Industrial effluents are complex mixtures of pollutants that threaten freshwater ecosystems, and Daphnia magna (water fleas) are an established model for aquatic toxicity testing. Using a systematic review (PRISMA) of existing D. magna studies on industrial wastewater toxicity, we compiled acute, chronic, and sublethal endpoint data. Twenty-four studies were selected based on the inclusion criteria, highlighting various sectors (textiles, pharmaceutical, leather tanning, and pulp/paper) and exposure periods (24-216 h). To allow for cross-study comparisons, all endpoints reported as LC50/EC50 were standardized into toxic units (TUs). Most effluents were highly toxic, with more than 50% of discharges exhibiting LC50 values below 10%, indicating high acute toxicity.
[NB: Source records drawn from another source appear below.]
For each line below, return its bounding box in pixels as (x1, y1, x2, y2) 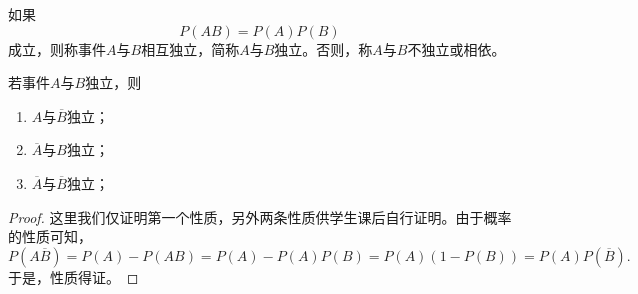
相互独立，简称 (141, 38, 240, 59)
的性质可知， (8, 226, 92, 247)
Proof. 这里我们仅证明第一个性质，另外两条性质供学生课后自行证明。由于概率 (8, 206, 512, 227)
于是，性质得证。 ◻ (8, 266, 139, 287)
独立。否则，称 (274, 38, 373, 59)
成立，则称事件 (8, 38, 106, 59)
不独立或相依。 (407, 38, 506, 59)
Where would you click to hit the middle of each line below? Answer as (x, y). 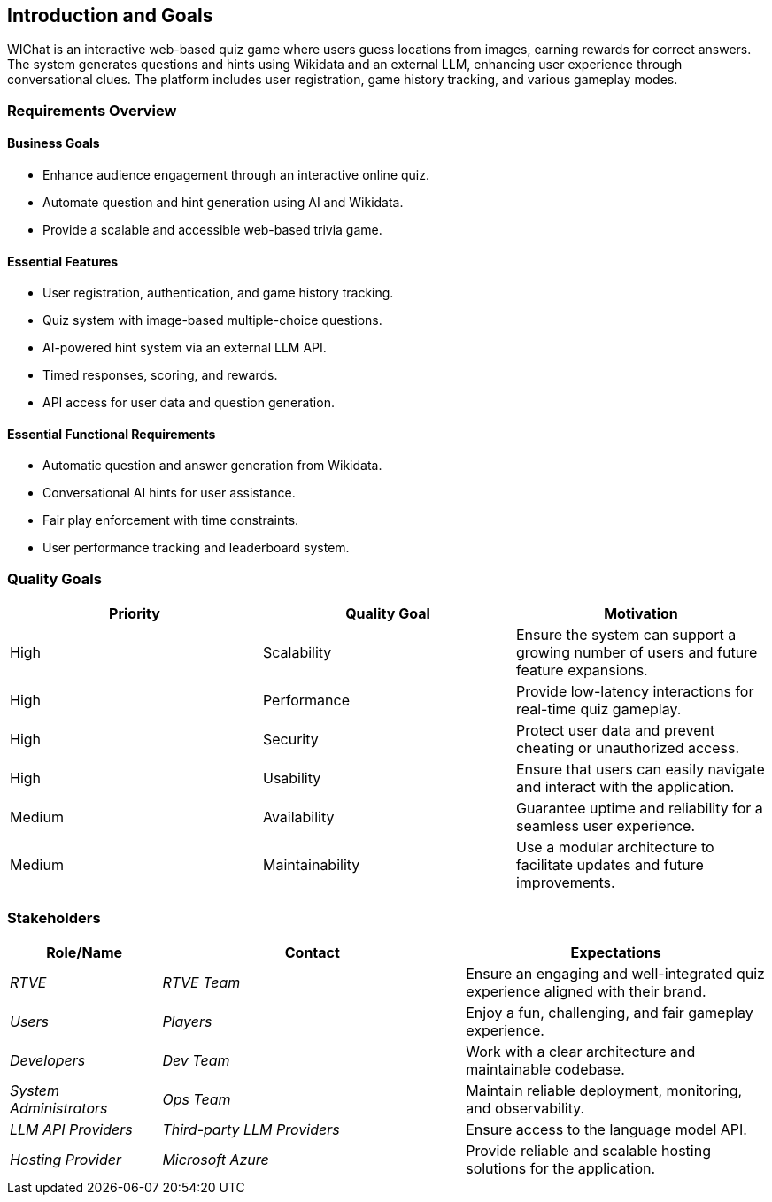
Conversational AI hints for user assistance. (169, 493)
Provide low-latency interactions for (635, 692)
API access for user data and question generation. (189, 403)
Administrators (59, 1108)
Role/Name (85, 952)
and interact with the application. (625, 787)
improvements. (565, 883)
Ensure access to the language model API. (606, 1129)
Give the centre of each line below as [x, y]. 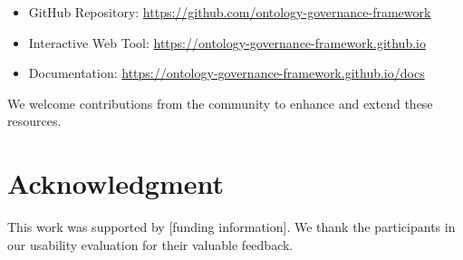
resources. [34, 121]
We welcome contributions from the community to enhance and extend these [220, 103]
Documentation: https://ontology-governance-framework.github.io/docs [227, 73]
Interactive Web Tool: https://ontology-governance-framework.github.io [227, 42]
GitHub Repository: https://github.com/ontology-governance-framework [230, 12]
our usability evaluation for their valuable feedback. [150, 244]
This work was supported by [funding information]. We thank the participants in [231, 227]
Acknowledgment [116, 183]
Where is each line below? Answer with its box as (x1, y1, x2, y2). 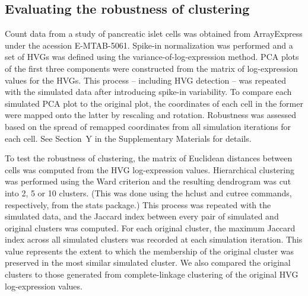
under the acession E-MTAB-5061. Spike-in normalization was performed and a (5, 39, 293, 51)
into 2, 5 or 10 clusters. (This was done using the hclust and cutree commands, (5, 186, 292, 199)
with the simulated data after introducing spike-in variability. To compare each (5, 85, 292, 98)
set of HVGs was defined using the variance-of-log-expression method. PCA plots (5, 50, 299, 63)
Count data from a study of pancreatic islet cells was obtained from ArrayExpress (5, 27, 303, 40)
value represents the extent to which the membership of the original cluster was (5, 244, 294, 257)
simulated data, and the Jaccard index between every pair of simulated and (5, 210, 279, 222)
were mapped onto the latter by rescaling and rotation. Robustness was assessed (5, 109, 296, 121)
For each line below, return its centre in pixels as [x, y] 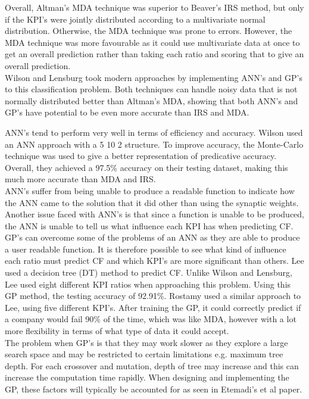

In a meta-analytic ranking, veterinary pharmaceuticals and alcohol effluents were among the most toxic to D. magna, whereas textile effluents were less severe. Few studies tested exposures for longer than 48 h; long-term assays suggest that even modest effluents severely affect D. magna reproduction, growth, behavior, and mobility upon chronic exposure. Overall, this systematic review provides a comparative risk ranking of industrial sectors. These results indicate that current effluent regulations, based primarily on short-term LC50 thresholds, do not adequately predict ecological risk to aquatic invertebrates. We thus recommend that whole effluent toxicity (WET) tests include chronic and multi-endpoint evaluations and that more stringent effluent controls be established for the most toxic sectors.

PMID:
42444416
Bibliographic data and abstract were imported from PubMed on 14 Jul 2026.